BEGIN Input
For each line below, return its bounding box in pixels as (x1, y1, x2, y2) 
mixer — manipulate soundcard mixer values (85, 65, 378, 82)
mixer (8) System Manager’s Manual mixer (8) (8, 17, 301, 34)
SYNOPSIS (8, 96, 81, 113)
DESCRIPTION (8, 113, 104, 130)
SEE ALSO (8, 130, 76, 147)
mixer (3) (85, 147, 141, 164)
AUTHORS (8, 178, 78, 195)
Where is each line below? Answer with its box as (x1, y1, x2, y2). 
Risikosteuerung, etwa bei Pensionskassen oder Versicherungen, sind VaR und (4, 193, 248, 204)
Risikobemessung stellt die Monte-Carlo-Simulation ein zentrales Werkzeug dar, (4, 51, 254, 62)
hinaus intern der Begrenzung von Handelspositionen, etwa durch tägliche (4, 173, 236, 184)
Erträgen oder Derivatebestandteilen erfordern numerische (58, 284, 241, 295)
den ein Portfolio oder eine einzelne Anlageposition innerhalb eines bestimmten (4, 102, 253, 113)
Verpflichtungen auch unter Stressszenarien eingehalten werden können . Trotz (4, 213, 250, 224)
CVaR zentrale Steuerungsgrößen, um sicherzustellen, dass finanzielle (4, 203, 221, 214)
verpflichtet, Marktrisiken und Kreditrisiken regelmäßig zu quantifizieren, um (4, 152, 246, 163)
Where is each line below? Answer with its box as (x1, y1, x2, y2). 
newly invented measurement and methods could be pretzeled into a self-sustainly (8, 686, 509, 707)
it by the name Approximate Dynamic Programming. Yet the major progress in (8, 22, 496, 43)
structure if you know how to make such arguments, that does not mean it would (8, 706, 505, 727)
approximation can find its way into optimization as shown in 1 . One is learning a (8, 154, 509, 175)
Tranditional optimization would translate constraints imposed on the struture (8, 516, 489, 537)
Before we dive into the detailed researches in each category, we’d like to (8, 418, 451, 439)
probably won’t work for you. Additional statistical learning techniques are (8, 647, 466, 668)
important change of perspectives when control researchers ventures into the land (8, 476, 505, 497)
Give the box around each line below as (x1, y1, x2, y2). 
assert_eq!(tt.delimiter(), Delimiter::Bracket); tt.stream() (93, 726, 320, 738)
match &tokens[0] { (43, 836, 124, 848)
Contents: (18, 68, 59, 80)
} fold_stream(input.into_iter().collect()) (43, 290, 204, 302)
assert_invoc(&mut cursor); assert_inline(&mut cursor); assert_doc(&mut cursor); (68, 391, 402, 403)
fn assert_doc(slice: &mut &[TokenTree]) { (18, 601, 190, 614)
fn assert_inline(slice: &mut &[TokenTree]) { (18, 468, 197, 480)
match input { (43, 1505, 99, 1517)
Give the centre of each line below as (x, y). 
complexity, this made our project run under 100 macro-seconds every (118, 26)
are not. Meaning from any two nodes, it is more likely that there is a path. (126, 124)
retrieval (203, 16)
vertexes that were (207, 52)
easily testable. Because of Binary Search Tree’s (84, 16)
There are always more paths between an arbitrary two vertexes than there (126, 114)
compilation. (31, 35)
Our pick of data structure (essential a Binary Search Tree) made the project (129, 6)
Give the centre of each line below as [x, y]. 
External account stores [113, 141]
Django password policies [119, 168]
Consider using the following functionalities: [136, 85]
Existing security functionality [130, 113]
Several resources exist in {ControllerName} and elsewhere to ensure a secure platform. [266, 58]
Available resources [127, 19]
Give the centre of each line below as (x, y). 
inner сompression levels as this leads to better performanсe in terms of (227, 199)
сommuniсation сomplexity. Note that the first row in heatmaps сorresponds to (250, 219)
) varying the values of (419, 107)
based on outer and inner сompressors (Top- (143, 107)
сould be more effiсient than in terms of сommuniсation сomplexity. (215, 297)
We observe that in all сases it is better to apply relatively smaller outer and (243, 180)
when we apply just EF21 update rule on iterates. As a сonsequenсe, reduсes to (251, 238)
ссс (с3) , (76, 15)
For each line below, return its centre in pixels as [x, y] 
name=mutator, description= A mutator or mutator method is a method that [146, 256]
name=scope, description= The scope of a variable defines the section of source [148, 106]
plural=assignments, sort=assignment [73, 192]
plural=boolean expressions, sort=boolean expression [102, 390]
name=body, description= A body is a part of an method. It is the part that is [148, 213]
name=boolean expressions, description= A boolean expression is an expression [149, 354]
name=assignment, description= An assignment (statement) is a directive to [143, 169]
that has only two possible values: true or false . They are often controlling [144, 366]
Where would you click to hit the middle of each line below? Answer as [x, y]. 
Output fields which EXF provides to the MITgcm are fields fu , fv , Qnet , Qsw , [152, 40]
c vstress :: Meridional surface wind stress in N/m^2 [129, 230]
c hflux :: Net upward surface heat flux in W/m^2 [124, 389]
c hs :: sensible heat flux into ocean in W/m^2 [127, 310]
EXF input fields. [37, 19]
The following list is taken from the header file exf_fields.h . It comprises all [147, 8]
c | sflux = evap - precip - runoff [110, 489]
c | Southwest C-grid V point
END Input
» Instructions for the task
Only the lines above starting with the one with "CVaR zentrale Steuerungsgrößen, um" and going through the one with "newly invented measurement" are to be copied, word for word and with both ends kept.

» Exercise result
CVaR zentrale Steuerungsgrößen, um sicherzustellen, dass finanzielle (4, 203, 221, 214)
verpflichtet, Marktrisiken und Kreditrisiken regelmäßig zu quantifizieren, um (4, 152, 246, 163)
Where is each line below? Answer with its box as (x1, y1, x2, y2). 
newly invented measurement and methods could be pretzeled into a self-sustainly (8, 686, 509, 707)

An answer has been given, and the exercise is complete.